They bring up a number of interesting technology ideas from the world of privacy and fairness: differential privacy to control data releases, causal modeling to generate real-ish data for use in analysis and so on. They argue that this is probably the best way to reconcile legal and commercial hurdles over data sharing and is in fact the responsible way to go.

Takeaway: I think this is an interesting proposal. To some extent the devil is in the details and the paper left me wanting more, but they have a great proof of concept to check out. While I might be quite happy with academics being the “trusted escrow agent”, I wonder if that’s always the best option?

Of course it’s not just data you need governance for. What about models?

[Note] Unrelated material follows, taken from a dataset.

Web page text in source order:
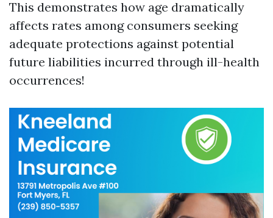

Model Cards for Model Reporting

This is one in a series of papers coming up right now that tackle the problem of model portability. How do I know if my model is being applied out of context with unpredictable results?

The solution from Margaret Mitchell et al (9 authors and counting…!) is to attach a model “spec sheet” to a trained model. The spec sheet would give you important documentation about the model — how it was trained, with what training regime, what data, what error rates and so on — in the hope that when the model is applied elsewhere, the spec sheet will prevent you from taking it out of context.

Takeaway: This is again a creative use of the idea of ‘user scripts‘ as a way to carry context. I wondered when I first read it whether it makes sense to talk about a model spec in the abstract without looking at a specific domain like some papers have done. I think the jury is still out (i.e “more research needed”) to see if model spec sheets can be useful in full generality or if we need the right “level of abstraction” to make usable, but this is an interesting direction to explore.

But instead of building data trusts or model specs, how about instrumenting your code itself with certificates of fairness that can be monitored while the code runs?

Fairness-Aware Programming

This paper by Albarghouthi and Vinitsky takes a programming-language perspective on building fair classifiers. Suppose we could annotate our code with specifications describing what properties a classifier must satisfy and then have tools that ensure that these specifications are satisfied while the code runs[1]. That would be pretty neat!

That’s basically what they do in this paper, by taking advantage of Python decorations to encode desired fairness specs. They show how to capture notions like disparate impact  and demographic parity and even weak forms of individual fairness. One thought I did have though: they are essentially trying to encode the ability to verify probabilistic statements, and I wonder if it might be easier to do this in one of the new and shiny probabilistic programming languages out there? Granted, Python is a more mainstream language (uh-oh, the PL police will be after me now). 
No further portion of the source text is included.